August 14th, 2018 by  


University of Missouri researchers have found that a common songbird, the Acadian flycatcher, could decline greatly in numbers within this century if the climate continues to increase in temperature. In fact, it is possible it could be driven into near extinction in just 90 years. Dr. Thomas Bonnot and research wildlife biologist Frank Thompson collaborated on the research, and Bonnot answered come questions for CleanTechnica.

Your research shows that an increase in temperature would impact breeding negatively. How would the increased temperature have this impact?

The mechanism we suspect is that warmer temperatures alter the behavior of nest predators such as snakes and other birds. In the case of snakes, which are ectothermic, higher temperatures increase activity levels and metabolic requirements and thus they may be looking for more prey. And we actually have additional data to support this idea that predation increases with temperature.

If climate change continues on its current path, how much of a die-off will this songbird species experience?
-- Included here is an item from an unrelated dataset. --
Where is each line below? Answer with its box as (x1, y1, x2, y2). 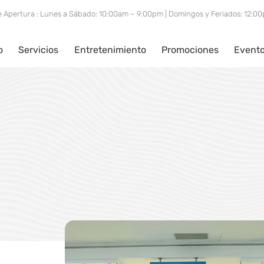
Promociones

The most severe climate scenario we considered assumes the Representative Concentration Pathway (RCP) 8.5, which is not only the highest but can also be considered the business as usual scenario that would take us down the current path.  Under that scenario we project a 34% risk that flycatchers in the region would decline by 99% or more.  Now, these estimates assume that many other factors such as habitat do not change with climate.  But, we know that will not be the case so it is certainly possible that the risk could be higher or lower given other changes.

If its population is reduced to near extinction, what impact will that within its ecological niche, or web? Which other species will be impacted by its absence?

Just look at the processes reflected in this study; that rising temperatures influence nest predators, which affects productivity, and ultimately threatens millions of birds.  I think that illustrates the critical balance of interactions between all species in any ecosystem. And so while I can’t say what the exact consequences of losing flycatcher or similar birds would be, these results alone suggest that substantial impacts can happen from even intricate changes. Aldo Leopold said “If the land as a whole is good then every part is good, whether we understand it or not.”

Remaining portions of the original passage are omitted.